Updated: July 05, 2025 02:30

Image Source: Business Today
There is a quiet financial crisis brewing in India as retirees exhaust all their savings to take care of adult children, leaving them exposed in their golden years. Wealth planners are sounding the warning, calling this phenomenon a "financial time bomb" threatening the security of millions.

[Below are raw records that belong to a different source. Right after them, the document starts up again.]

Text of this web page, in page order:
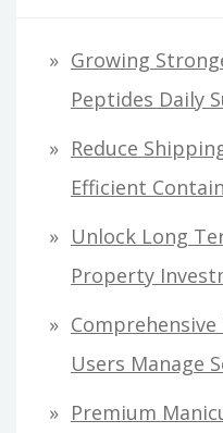
Growing
Peptides Daily
Reduce
Efficient
Unlock Long
Property
Users Manage
Premium
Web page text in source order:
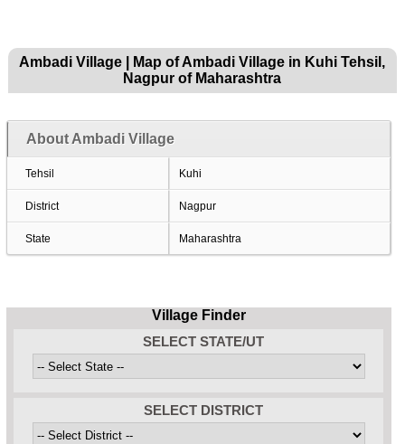
Ambadi Village | Map of Ambadi Village in Kuhi Tehsil,
Nagpur of Maharashtra
About Ambadi Village
Tehsil Kuhi
District Nagpur
State Maharashtra
Village Finder
SELECT STATE/UT
SELECT DISTRICT
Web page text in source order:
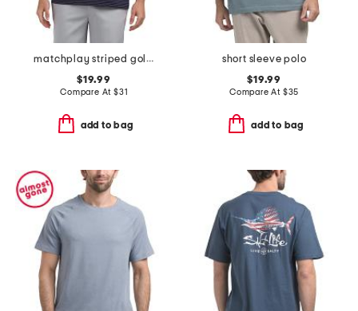
matchplay striped golf polo
$19.99
Compare At $31
add to bag
short sleeve polo
$19.99
Compare At $35
add to bag
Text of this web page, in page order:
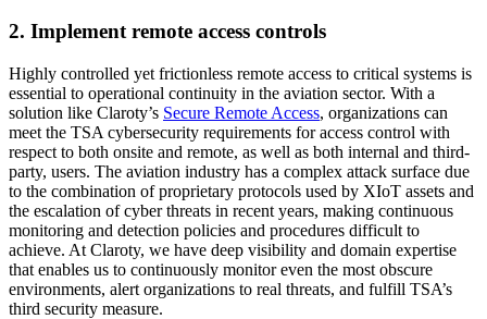
2. Implement remote access controls
Highly controlled yet frictionless remote access to critical systems is
essential to operational continuity in the aviation sector. With a
solution like Claroty’s Secure Remote Access, organizations can
meet the TSA cybersecurity requirements for access control with
respect to both onsite and remote, as well as both internal and third-
party, users. The aviation industry has a complex attack surface due
to the combination of proprietary protocols used by XIoT assets and
the escalation of cyber threats in recent years, making continuous
monitoring and detection policies and procedures difficult to
achieve. At Claroty, we have deep visibility and domain expertise
that enables us to continuously monitor even the most obscure
environments, alert organizations to real threats, and fulfill TSA’s
third security measure.

With traditional joint family support eroding and pension cover woefully inadequate—pension fund assets at just 3% of GDP—Indian retirees are now well and truly "on their own". Rising healthcare costs, inflation, and the obligation to help with weddings, home purchases, or loan settlements are fast depleting retirement savings, pushing many to financial blackmail.
 
Key Highlights:
 
Medical expenses currently constitute 62% of the average retirement corpus; medical inflation increases by 14% annually.
 
88% of Indian workers lack formal retirement coverage, relying on individual savings or family assistance that is increasingly insecure.
 
Middle-class earnings are directed towards everyday spending and unforeseen emergencies, with little left for long-term investment.
 
Indian planners suggest that Indians save a minimum of 15% of gross monthly income for retirement—neither for children nor for marriage, but for retirement security alone.
 
The shortfall in retirement wealth will be $96 trillion by 2050, and the crisis is likely to hit scale in a decade.
 
Prospects:
 
Unless there are radical reforms and a shift in culture in favor of individual retirement saving, India's elderly face an uncertain future. Experts stress the need for disciplined investment, education on money matters, and resisting the urge to tap retirement savings for family needs, or risk a countrywide old-age poverty syndrome.